How does he do it? Blink, The Tipping Point, Outliers, What the Dog Saw, all Malcolm Gladwell publications. It's a wonderful thing to see and hear and be engaged by a humble and brilliant person who softly commands and engages others on a different level. Malcolm opened the mic for questions during the second half of his presentation and did not disappoint. The first part of his presentation weaved together historical accounts of the US battle between the north and south slavery plight together with the recent financial crisis. Unfolding the fall of overconfident experts leading the way, ones who we put trust and faith in to do the right thing, was the emergent theme, the caution, the view from a journalistic perspective.
Prior to going to this event, we sat for dinner, excited to hear what he would say, interested in what he was about, curious about his underlying motivations, ready to challenge, with high and few expectations.
Assumptions and preconceived notions were turned upside down, challenges were quieted, and minds were inspired. Malcolm explained that he was a journalist, not an expert, not an activist, but one who reports on what he sees, hears, reads, taking fact and circumstance to build connections into meaning. This seemed to quell tension, to sooth hearts and minds to open willingly so that his message could be heard. It made him, his ideas, his knowledge, accessible to the audience. He shared complex ideas in simple, understandable ways.
The question period embraced a transparent and open dialogue with an impact far greater than the questions and answers themselves. It provided interaction and involvement from the masses, us regular people with normal lives who are affected by the big decisions made at levels that we are not a part of. It provided an opportunity for us to nurture and test our assumptions, explore connections, reveal the genius that lurks in coffee houses and at kitchen tables around the country. It provided awareness of what surrounds us on a daily basis, a desire and ability to be heard, a movement of the mind and of the power of story-telling.

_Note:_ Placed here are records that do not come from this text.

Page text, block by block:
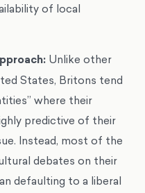
of local
Unlike other
States, Britons tend
where their
predictive of their
Instead, most of the
debates on their
defaulting to a liberal
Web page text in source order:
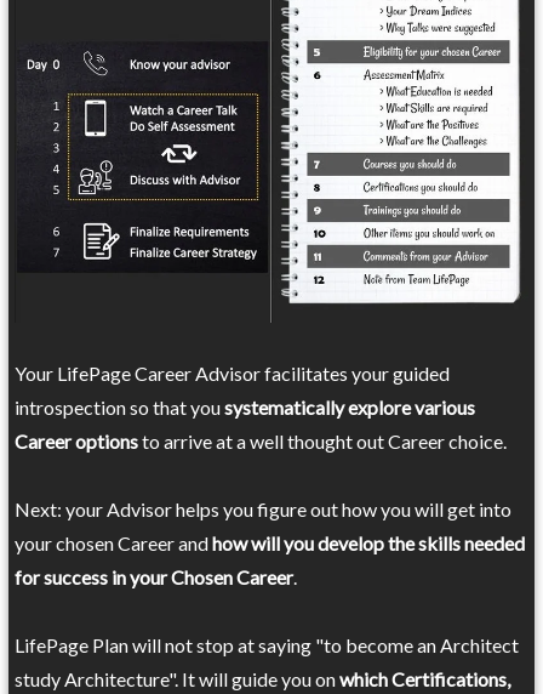
Your LifePage Career Advisor facilitates your guided
introspection so that yousystematically explore various
Career optionsto arrive at a well thought out Career choice.
Next: your Advisor helps you figure out how you will get into
your chosen Career andhow will you develop the skills needed
for success in your Chosen Career.
LifePage Plan will not stop at saying "to become an Architect
study Architecture". It will guide you onwhich Certifications,
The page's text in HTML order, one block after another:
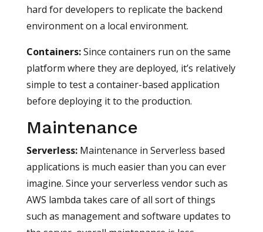
hard for developers to replicate the backend
environment on a local environment.
Containers:Since containers run on the same
platform where they are deployed, it’s relatively
simple to test a container-based application
before deploying it to the production.
Maintenance
Serverless:Maintenance in Serverless based
applications is much easier than you can ever
imagine. Since your serverless vendor such as
AWS lambda takes care of all sort of things
such as management and software updates to
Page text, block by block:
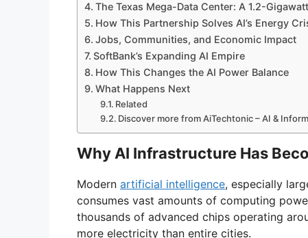
The Texas Mega-Data Center: A 1.2-
How This Partnership Solves AI’s Energy
Jobs, Communities, and Economic Impact
SoftBank’s Expanding AI Empire
How This Changes the AI Power Balance
What Happens Next
Related
Discover more from AiTechtonic – AI &
Why AI Infrastructure Has
Modern artificial intelligence, especially
consumes vast amounts of computing
thousands of advanced chips operating
more electricity than entire cities.
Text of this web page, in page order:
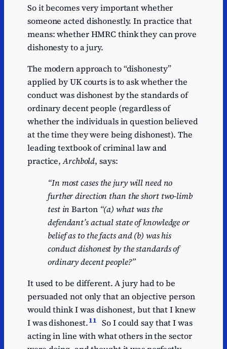
So it becomes very important whether
someone acted dishonestly. In practice that
means: whether HMRC think they can prove
dishonesty to a jury.
The modern approach to “dishonesty”
applied by UK courts is to ask whether the
conduct was dishonest by the standards of
ordinary decent people (regardless of
whether the individuals in question believed
at the time they were being dishonest). The
leading textbook of criminal law and
practice,Archbold, says:
“In most cases the jury will need no
further direction than the short two-limb
test inBarton“(a) what was the
defendant’s actual state of knowledge or
belief as to the facts and (b) was his
conduct dishonest by the standards of
ordinary decent people?”
It used to be different. A jury had to be
persuaded not only that an objective person
would think I was dishonest, but that I knew
I was dishonest.11 So I could say that I was
acting in line with what others in the sector
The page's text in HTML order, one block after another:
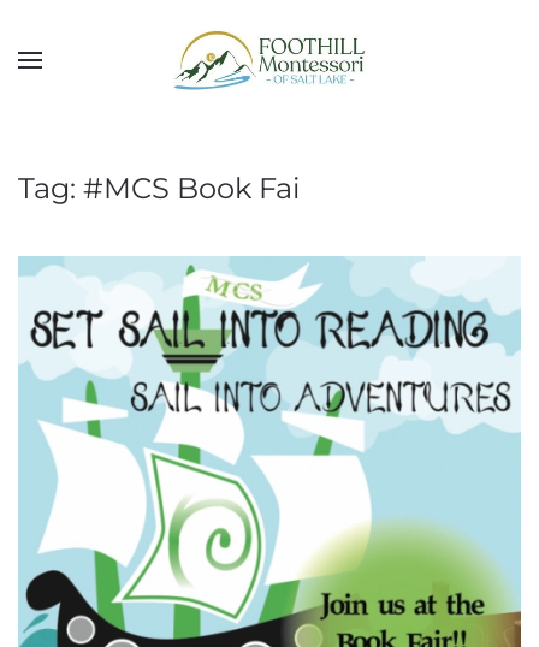
Skip to main content
Tag: #MCS Book Fai
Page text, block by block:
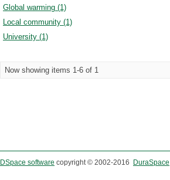
Global warming (1)
Local community (1)
University (1)
Now showing items 1-6 of 1
DSpace software copyright © 2002-2016 DuraSpace
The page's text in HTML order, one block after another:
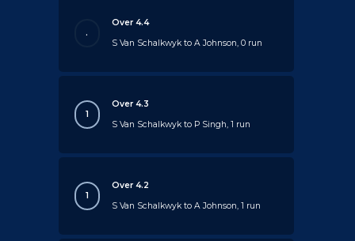
.
Over 4.4
S Van Schalkwyk to A Johnson, 0 run
1
Over 4.3
S Van Schalkwyk to P Singh, 1 run
1
Over 4.2
S Van Schalkwyk to A Johnson, 1 run

Our after event discussion was sharpened and blasted open a plethora of ideas and laughter, thoughtful reflection and satisfaction.

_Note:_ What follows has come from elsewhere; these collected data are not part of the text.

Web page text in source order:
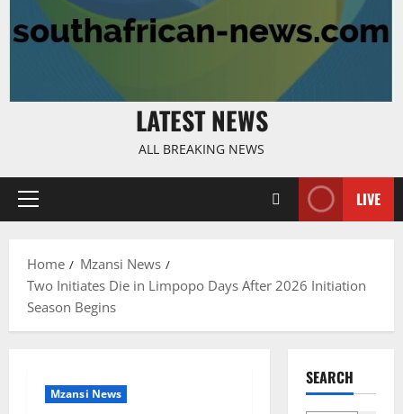
LATEST NEWS
ALL BREAKING NEWS
Primary
LIVE
Home
Mzansi News
Two Initiates Die in Limpopo Days After 2026 Initiation
Season Begins
Mzansi News
SEARCH
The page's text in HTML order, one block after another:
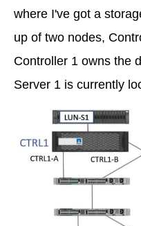
where I've got a
up of two nodes,
Controller 1 owns the
Server 1 is currently
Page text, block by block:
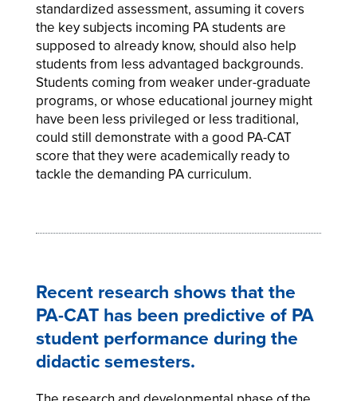
standardized assessment, assuming it covers
the key subjects incoming PA students are
supposed to already know, should also help
students from less advantaged backgrounds.
Students coming from weaker under-graduate
programs, or whose educational journey might
have been less privileged or less traditional,
could still demonstrate with a good PA-CAT
score that they were academically ready to
tackle the demanding PA curriculum.
Recent research shows that the
PA-CAT has been predictive of PA
student performance during the
didactic semesters.
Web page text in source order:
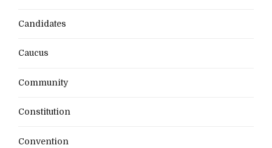
Candidates
Caucus
Community
Constitution
Convention
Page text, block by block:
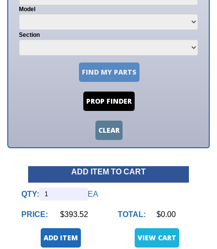
Model
Section
FIND MY PARTS
PROP FINDER
CLEAR
ADD ITEM TO CART
QTY: EA
PRICE: $393.52 TOTAL: $0.00
ADD ITEM VIEW CART
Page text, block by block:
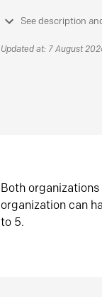
See description
Updated at: 7 August
Both
organization can
to 5.
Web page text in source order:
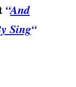
“And
Sing“

It's our responsibility to keep experts/leaders and ourselves in check by questioning, creating systems that allow for transparency, dialogue and openness to ensure humility. To do this we need diverse opinions, expertise and experiences that affect decision-making so that catastrophic decisions are diverted. If our 'inner circles' are rich in diversity we have a better shot. Paraphrasing Malcolm, ignorance and stupidity from someone who is ignorant is just stupidity that can be dismissed but ignorance and stupidity from experts is catastrophic.